If there are two tropes modern horror movies relish it’s creepy children and remote cabins in the woods. “The Lodge” uses both (to a measured degree) but hardly in the conventional sense. Teenaged Aiden (Jaeden Martell) and his younger sister Mia (Lia McHugh) have been devastated by the sudden death of their mother Laura (Alicia Silverstone). Separated from their mother at the time, the children’s father Richard (Richard Armitage) is set to marry again six months after Laura’s death.

Richard’s well-meaning fiancé Grace (Riley Keough) hopes to break the ice with the kids via a snowy Christmas-time retreat to the family’s remote lakeside lodge. Aiden and Mia want no part of it, still aching over their mother’s passing and seeing any show of affection towards Grace as a betrayal. They dig into Grace’s past, discovering she was the lone survivor of a pseudo-Christian suicide cult. That only adds to their apprehension and displeasure.

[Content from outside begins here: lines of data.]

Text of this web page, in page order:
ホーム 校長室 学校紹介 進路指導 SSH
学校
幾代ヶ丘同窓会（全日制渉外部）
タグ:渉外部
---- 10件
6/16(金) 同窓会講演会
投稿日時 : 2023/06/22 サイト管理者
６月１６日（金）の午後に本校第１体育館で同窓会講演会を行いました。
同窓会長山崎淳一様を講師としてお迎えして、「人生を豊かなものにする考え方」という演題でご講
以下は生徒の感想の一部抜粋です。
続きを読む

Of course they end up going to the lodge and things are pretty icy. It only gets worse when Richard has to drive back to the city for a couple of days leaving Grace and the children behind. After coming to a head, the needling and contention shows signs of dying down. But then they wake up to a power outage. There’s no food, no running water. Also all of their clothes, luggage, Christmas decorations – everything is gone. Even weirder, Grace discovers all the clocks are suddenly set to January 9th.

From there things grow more unsettling as a dark psychological tension takes a grip. We begin questioning much of what we see and the characters become harder to read. Franz and Fiala make great use of their setting, shooting on location rather than in a studio. You’ve heard this before, but the house truly is a character, in this case representing the looming, watchful presence of the children’s mother. She’s in the family photographs, the Christmas decorations, and more specifically a painting of a saintly woman.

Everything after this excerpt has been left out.